(Items listed in a dataset)
__________
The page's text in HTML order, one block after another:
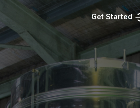
Get Started
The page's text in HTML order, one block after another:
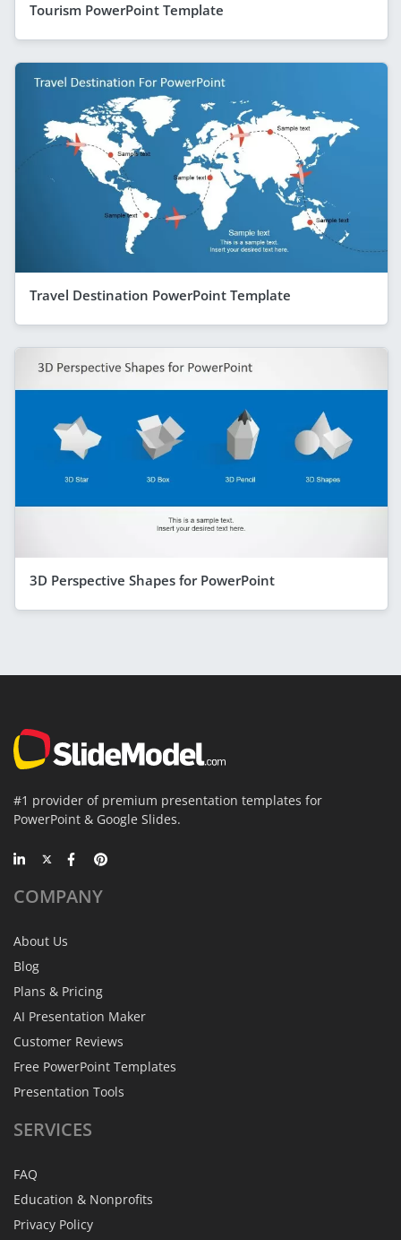
Tourism PowerPoint Template
Travel Destination PowerPoint Template
3D Perspective Shapes for PowerPoint
#1 provider of premium presentation templates for
PowerPoint & Google Slides.
COMPANY
About Us
Blog
Plans & Pricing
AI Presentation Maker
Customer Reviews
Free PowerPoint Templates
Presentation Tools
SERVICES
FAQ
Education & Nonprofits
Privacy Policy
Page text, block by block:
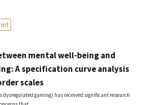
mental well-being and
A specification curve analysis
scales
dysregulated gaming) has received significant research
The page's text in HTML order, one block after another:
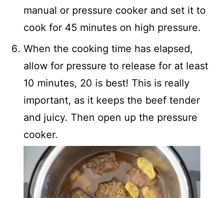
manual or pressure cooker and set it to
cook for 45 minutes on high pressure.
When the cooking time has elapsed,
allow for pressure to release for at least
10 minutes, 20 is best! This is really
important, as it keeps the beef tender
and juicy. Then open up the pressure
cooker.
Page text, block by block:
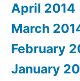
April 2014
March
February
January
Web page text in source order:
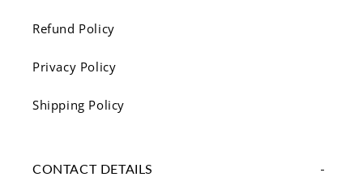
Refund Policy
Privacy Policy
Shipping Policy
CONTACT DETAILS
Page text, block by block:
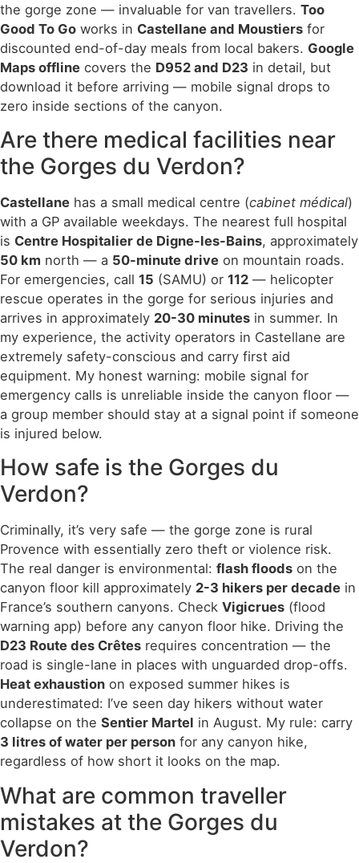
the gorge zone — invaluable for van travellers. Too
Good To Go works in Castellane and Moustiers for
discounted end-of-day meals from local bakers. Google
Maps offline covers the D952 and D23 in detail, but
download it before arriving — mobile signal drops to
zero inside sections of the canyon.
Are there medical facilities near
the Gorges du Verdon?
Castellane has a small medical centre (cabinet médical)
with a GP available weekdays. The nearest full hospital
is Centre Hospitalier de Digne-les-Bains, approximately
50 km north — a 50-minute drive on mountain roads.
For emergencies, call 15 (SAMU) or 112 — helicopter
rescue operates in the gorge for serious injuries and
arrives in approximately 20-30 minutes in summer. In
my experience, the activity operators in Castellane are
extremely safety-conscious and carry first aid
equipment. My honest warning: mobile signal for
emergency calls is unreliable inside the canyon floor —
a group member should stay at a signal point if someone
is injured below.
How safe is the Gorges du
Verdon?
Criminally, it’s very safe — the gorge zone is rural
Provence with essentially zero theft or violence risk.
The real danger is environmental: flash floods on the
canyon floor kill approximately 2-3 hikers per decade in
France’s southern canyons. Check Vigicrues (flood
warning app) before any canyon floor hike. Driving the
D23 Route des Crêtes requires concentration — the
road is single-lane in places with unguarded drop-offs.
Heat exhaustion on exposed summer hikes is
underestimated: I’ve seen day hikers without water
collapse on the Sentier Martel in August. My rule: carry
3 litres of water per person for any canyon hike,
regardless of how short it looks on the map.
What are common traveller
mistakes at the Gorges du
Verdon?
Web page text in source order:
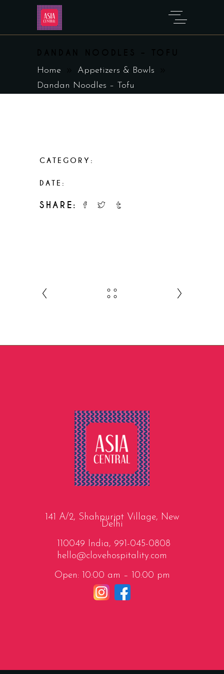
Home
Appetizers & Bowls
Dandan Noodles – Tofu
CATEGORY:
DATE:
SHARE:
141 A/2, Shahpurjat Village, New
Delhi
110049 India, 991-045-0808
hello@clovehospitality.com
Open: 10:00 am – 10:00 pm
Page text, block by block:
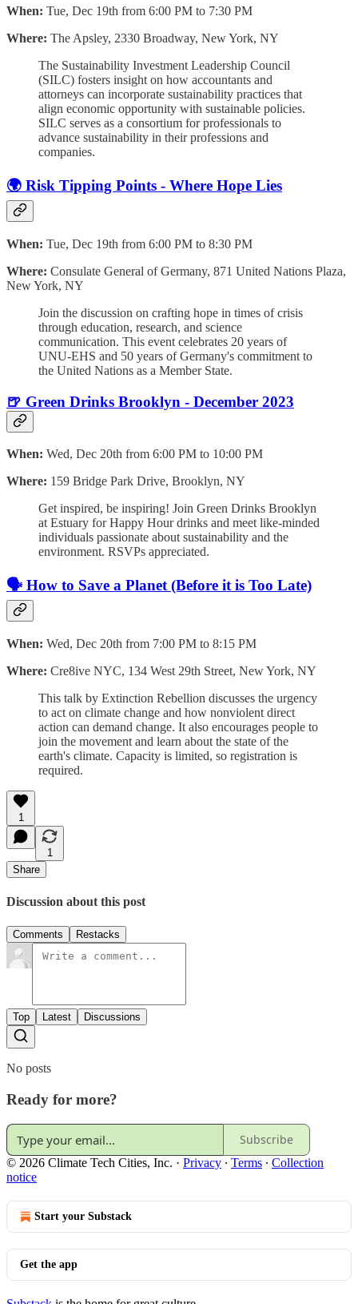
When: Tue, Dec 19th from 6:00 PM to 7:30 PM
Where: The Apsley, 2330 Broadway, New York, NY
The Sustainability Investment Leadership Council
(SILC) fosters insight on how accountants and
attorneys can incorporate sustainability practices that
align economic opportunity with sustainable policies.
SILC serves as a consortium for professionals to
advance sustainability in their professions and
companies.
🌍 Risk Tipping Points - Where Hope Lies
When: Tue, Dec 19th from 6:00 PM to 8:30 PM
Where: Consulate General of Germany, 871 United Nations Plaza,
New York, NY
Join the discussion on crafting hope in times of crisis
through education, research, and science
communication. This event celebrates 20 years of
UNU-EHS and 50 years of Germany's commitment to
the United Nations as a Member State.
🍺 Green Drinks Brooklyn - December 2023
When: Wed, Dec 20th from 6:00 PM to 10:00 PM
Where: 159 Bridge Park Drive, Brooklyn, NY
Get inspired, be inspiring! Join Green Drinks Brooklyn
at Estuary for Happy Hour drinks and meet like-minded
individuals passionate about sustainability and the
environment. RSVPs appreciated.
🗣️ How to Save a Planet (Before it is Too Late)
When: Wed, Dec 20th from 7:00 PM to 8:15 PM
Where: Cre8ive NYC, 134 West 29th Street, New York, NY
This talk by Extinction Rebellion discusses the urgency
to act on climate change and how nonviolent direct
action can demand change. It also encourages people to
join the movement and learn about the state of the
earth's climate. Capacity is limited, so registration is
required.
1
1
Share
Discussion about this post
Comments Restacks
Top Latest Discussions
No posts
Ready for more?
Subscribe
© 2026 Climate Tech Cities, Inc. · Privacy ∙ Terms ∙ Collection
notice
Start your Substack
Get the app
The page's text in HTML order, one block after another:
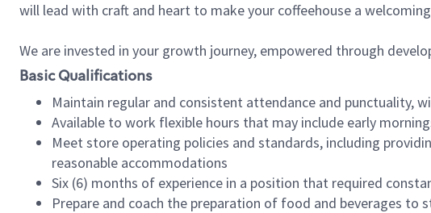
will lead with craft and heart to make your coffeehouse a
We are invested in your growth journey, empowered through
Basic Qualifications
Maintain regular and consistent attendance and punctuality,
Available to work flexible hours that may include early
Meet store operating policies and standards, including
reasonable accommodations
Six (6) months of experience in a position that required
Prepare and coach the preparation of food and beverages
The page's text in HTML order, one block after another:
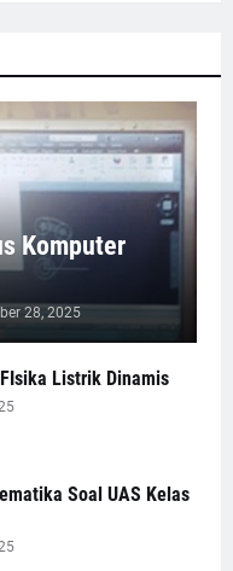
Komputer
28, 2025
Listrik Dinamis
Soal UAS Kelas
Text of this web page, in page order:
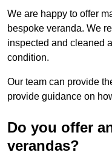
We are happy to offer
bespoke veranda. We
inspected and cleaned
condition.
Our team can provide
provide guidance on
Do you offer
verandas?
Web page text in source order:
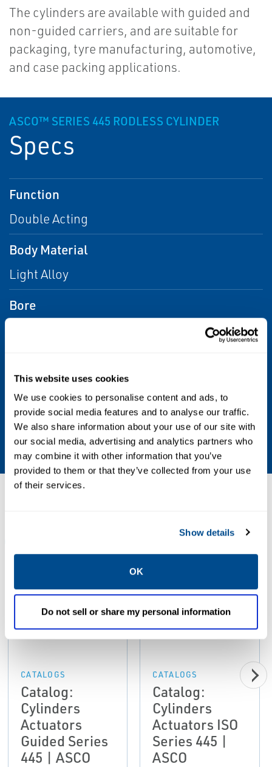
This website uses cookies
We use cookies to personalise content and ads, to
provide social media features and to analyse our traffic.
We also share information about your use of our site with
our social media, advertising and analytics partners who
may combine it with other information that you’ve
provided to them or that they’ve collected from your use
of their services.
Show details
OK
Do not sell or share my personal information
The cylinders are available with guided and
non-guided carriers, and are suitable for
packaging, tyre manufacturing, automotive,
and case packing applications.
ASCO™ SERIES 445 RODLESS CYLINDER
Specs
Function
Double Acting
Body Material
Light Alloy
Bore
6 mm, 10 mm, 20 mm, 25 mm, 32 mm, 16 mm
Indoor, Outdoor
Stroke
2000 mm Max
PDF
CATALOGS
Catalog:
Cylinders
Actuators
Guided Series
445 | ASCO
PDF
CATALOGS
Catalog:
Cylinders
Actuators ISO
Series 445 |
ASCO
__________
TASK GOAL: Quote the data above from the line containing "warning app) before" to the line containing "regardless of how short it looks on the map.", inclusive, and stop.

EXPECTED OUTPUT:
warning app) before any canyon floor hike. Driving the
D23 Route des Crêtes requires concentration — the
road is single-lane in places with unguarded drop-offs.
Heat exhaustion on exposed summer hikes is
underestimated: I’ve seen day hikers without water
collapse on the Sentier Martel in August. My rule: carry
3 litres of water per person for any canyon hike,
regardless of how short it looks on the map.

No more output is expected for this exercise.